STORED DATA:
++++++++++

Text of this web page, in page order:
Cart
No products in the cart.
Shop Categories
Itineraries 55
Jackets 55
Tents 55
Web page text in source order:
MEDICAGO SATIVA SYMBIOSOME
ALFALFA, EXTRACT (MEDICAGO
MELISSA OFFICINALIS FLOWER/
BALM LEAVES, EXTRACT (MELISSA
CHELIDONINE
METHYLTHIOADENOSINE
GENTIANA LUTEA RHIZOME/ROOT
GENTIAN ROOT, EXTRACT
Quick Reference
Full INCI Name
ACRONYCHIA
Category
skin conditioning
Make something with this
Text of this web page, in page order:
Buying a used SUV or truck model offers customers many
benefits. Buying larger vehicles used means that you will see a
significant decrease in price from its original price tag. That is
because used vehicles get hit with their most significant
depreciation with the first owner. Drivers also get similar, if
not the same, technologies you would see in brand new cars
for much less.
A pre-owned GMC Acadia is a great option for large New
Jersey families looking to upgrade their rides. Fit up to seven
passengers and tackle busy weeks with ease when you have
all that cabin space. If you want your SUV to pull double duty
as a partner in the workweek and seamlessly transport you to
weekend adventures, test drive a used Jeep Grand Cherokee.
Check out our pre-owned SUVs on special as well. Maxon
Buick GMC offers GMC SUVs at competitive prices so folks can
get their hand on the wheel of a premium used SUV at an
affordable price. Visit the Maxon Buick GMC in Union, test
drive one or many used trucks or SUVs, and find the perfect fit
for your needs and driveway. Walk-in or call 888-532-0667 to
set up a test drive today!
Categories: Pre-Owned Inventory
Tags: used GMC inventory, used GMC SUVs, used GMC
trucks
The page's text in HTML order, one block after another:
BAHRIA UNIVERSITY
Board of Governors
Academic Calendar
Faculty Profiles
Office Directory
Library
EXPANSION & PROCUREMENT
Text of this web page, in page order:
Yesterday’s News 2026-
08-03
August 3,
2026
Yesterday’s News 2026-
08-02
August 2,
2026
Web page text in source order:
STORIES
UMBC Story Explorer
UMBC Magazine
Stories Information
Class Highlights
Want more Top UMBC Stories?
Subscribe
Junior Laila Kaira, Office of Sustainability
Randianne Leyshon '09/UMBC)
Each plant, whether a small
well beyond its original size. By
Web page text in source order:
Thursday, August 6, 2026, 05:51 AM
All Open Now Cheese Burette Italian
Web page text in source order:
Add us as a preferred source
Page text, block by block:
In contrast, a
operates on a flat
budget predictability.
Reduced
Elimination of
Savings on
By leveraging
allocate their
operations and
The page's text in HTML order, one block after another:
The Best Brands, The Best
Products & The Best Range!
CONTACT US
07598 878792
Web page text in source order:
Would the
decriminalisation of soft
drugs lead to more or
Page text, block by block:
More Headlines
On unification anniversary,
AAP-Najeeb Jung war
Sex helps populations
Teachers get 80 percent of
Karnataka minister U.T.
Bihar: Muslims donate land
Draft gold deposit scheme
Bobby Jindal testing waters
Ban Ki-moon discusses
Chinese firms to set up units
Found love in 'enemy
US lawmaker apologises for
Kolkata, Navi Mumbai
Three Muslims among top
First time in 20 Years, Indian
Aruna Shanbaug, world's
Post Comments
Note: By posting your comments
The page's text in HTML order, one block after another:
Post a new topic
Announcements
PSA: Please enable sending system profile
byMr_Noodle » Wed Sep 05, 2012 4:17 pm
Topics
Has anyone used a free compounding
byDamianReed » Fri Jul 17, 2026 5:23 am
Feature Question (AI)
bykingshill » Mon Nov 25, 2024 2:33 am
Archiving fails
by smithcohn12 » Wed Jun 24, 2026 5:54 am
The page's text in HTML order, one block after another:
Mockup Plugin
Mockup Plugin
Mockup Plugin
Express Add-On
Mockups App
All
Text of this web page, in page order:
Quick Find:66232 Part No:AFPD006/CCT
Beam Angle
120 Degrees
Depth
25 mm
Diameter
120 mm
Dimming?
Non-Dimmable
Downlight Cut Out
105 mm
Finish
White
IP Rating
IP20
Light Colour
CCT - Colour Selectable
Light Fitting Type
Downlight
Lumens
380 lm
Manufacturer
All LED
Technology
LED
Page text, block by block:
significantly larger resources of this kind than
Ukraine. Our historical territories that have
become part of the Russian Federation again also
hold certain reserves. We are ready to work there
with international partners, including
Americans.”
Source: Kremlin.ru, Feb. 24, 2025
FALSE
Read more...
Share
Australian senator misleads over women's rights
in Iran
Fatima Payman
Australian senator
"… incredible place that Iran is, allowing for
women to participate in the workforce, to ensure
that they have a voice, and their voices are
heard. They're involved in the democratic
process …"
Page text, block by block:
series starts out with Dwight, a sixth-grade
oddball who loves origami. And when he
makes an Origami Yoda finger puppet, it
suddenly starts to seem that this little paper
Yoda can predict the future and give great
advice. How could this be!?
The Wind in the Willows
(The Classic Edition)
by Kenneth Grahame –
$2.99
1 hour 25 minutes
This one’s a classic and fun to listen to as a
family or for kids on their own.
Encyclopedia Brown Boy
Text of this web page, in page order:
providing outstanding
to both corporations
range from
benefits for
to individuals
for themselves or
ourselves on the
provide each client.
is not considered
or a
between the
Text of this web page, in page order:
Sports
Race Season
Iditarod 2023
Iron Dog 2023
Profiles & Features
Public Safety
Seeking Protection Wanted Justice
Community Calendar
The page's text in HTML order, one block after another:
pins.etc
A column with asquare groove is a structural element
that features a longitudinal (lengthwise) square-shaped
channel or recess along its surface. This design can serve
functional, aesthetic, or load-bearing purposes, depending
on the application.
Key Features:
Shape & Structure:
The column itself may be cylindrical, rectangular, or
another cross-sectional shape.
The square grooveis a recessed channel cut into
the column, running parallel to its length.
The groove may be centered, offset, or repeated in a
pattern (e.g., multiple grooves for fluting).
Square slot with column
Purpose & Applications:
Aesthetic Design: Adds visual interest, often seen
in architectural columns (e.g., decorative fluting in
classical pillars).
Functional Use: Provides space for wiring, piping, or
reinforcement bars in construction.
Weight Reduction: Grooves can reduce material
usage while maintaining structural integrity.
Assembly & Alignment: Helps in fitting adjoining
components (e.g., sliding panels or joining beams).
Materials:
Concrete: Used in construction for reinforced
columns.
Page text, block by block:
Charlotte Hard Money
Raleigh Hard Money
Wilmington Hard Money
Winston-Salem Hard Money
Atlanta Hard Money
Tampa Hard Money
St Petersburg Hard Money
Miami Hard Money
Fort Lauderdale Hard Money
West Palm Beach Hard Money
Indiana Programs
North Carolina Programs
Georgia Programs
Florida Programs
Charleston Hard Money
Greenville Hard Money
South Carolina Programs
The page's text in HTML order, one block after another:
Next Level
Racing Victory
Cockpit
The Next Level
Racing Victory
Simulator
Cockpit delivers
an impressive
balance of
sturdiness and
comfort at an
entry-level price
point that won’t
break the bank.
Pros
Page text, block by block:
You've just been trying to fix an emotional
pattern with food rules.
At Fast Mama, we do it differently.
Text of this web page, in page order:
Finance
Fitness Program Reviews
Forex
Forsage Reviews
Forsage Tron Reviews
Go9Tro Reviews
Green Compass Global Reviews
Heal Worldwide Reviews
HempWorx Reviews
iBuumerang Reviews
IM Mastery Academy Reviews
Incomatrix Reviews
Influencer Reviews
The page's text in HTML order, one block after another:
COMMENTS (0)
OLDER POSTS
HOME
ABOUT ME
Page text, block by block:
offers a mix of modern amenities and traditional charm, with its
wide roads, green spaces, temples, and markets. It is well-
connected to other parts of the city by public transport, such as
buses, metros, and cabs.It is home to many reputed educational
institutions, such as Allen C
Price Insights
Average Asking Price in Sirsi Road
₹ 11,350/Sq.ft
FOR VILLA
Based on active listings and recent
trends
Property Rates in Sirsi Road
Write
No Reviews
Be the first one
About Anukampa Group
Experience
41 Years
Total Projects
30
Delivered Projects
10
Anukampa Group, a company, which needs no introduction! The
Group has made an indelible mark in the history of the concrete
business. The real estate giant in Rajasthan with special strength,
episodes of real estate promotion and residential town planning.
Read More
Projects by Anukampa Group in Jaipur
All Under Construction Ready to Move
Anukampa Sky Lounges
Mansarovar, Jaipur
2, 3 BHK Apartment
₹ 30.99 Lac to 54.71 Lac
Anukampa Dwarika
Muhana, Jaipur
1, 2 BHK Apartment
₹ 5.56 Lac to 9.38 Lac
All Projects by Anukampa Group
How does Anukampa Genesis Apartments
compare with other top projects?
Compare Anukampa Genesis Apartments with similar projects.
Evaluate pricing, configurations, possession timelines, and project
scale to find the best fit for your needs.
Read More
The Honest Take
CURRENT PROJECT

++++++++++

WHAT TO WORK ON:
Quote exactly and only the lines from the one holding "Compare Anukampa Genesis" through the end of the data.

TASK OUTPUT:
Compare Anukampa Genesis Apartments with similar projects.
Evaluate pricing, configurations, possession timelines, and project
scale to find the best fit for your needs.
Read More
The Honest Take
CURRENT PROJECT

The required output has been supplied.